How so? What the LLM says is whatever is more likely given the context. It has no relation to the underlying reality whatsoever.
For example, here is a simple query:
> I put my bike in the bike stand, I removed my bike from the bike stand and biked to the beach, then I biked home, where is my bike. Answer only with the answer and no explanation
> Chatgpt: At home
> Why did you answer that?
> I answered that your bike is at home because the last action you described was biking home, which implies you took the bike with you and ended your journey there. Therefore, the bike would logically be at home now.
Do you doubt that the answer would change if I changed the query to make the final destination be "the park" instead of "home"? If you don't doubt that, what do you mean that the answer doesn't correspond to the underlying reality? The reality is the answer depends on the final destination mentioned, and that's also the explanation given by the LLM, clearly the reality and the answers are related.
Then there is the question of what you would do with its response. It’s not like code where you can go in and update the logic. There are billions of floating point numbers. If you actually wanted to update the weights you’ll quickly find yourself fine-tuning the monstrosity. Orders of magnitude more work than updating an “if” statement.

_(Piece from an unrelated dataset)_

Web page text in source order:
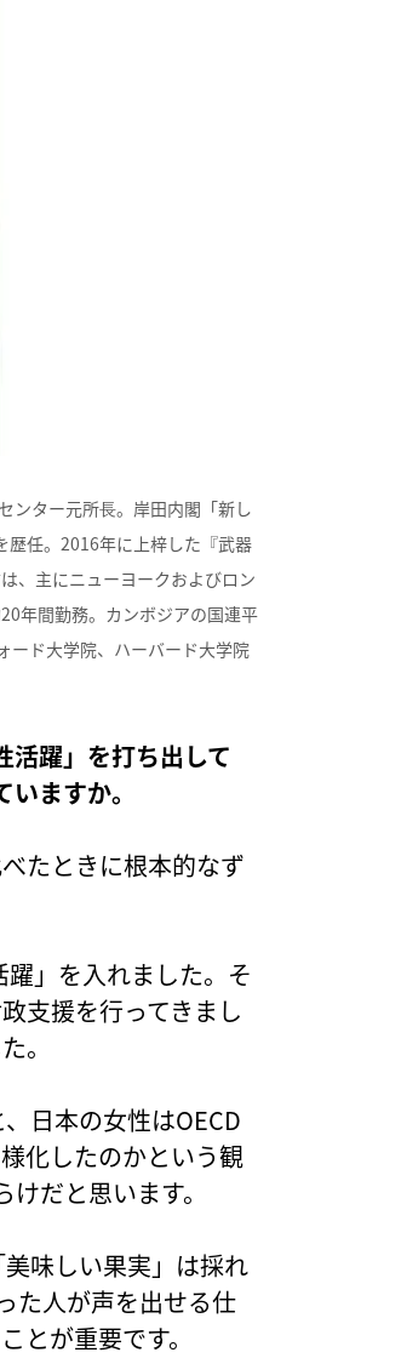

> Then there is the question of what you would do with its response. I
Sure but that's a separate question. I'd say the first course of action would be to edit the prompt. If you have to resort to fine tuning I'd say the approach has failed and the tool was insufficient for the task.
For LLMs, interpretability is one problem. The ability to effectively apply fixes is another. If we are talking about business logic, have the LLM write code for it and don’t tie yourself in knots begging the LLM to do things correctly.
There is a grey area though, which is where code sucks and statistical models shine. If your task was to differentiate between a cat and a dog visually, good luck writing code for that. But neural nets do that for breakfast. It’s all about using the right tool for the job.
No it isn't. You misunderstand how LLMs work. They're giant Mad Libs machines: given these surrounding words, fill in this blank with whatever statistically is most likely. LLMs don't model reality in any way.
> They're giant Mad Libs machines: given these surrounding words, fill in this blank with whatever statistically is most likely. LLMs don't model reality in any way.
Not sure why you think this is incompatible with the statement you disagreed with.
Yes, I do. An LLM replies with the most likely string of tokens. Which may or may not correspond with the correct or reasonable string of tokens, depending on how stars align. In this case the statistically most likely explanation the LLM replied with just happened to correspond with the correct one.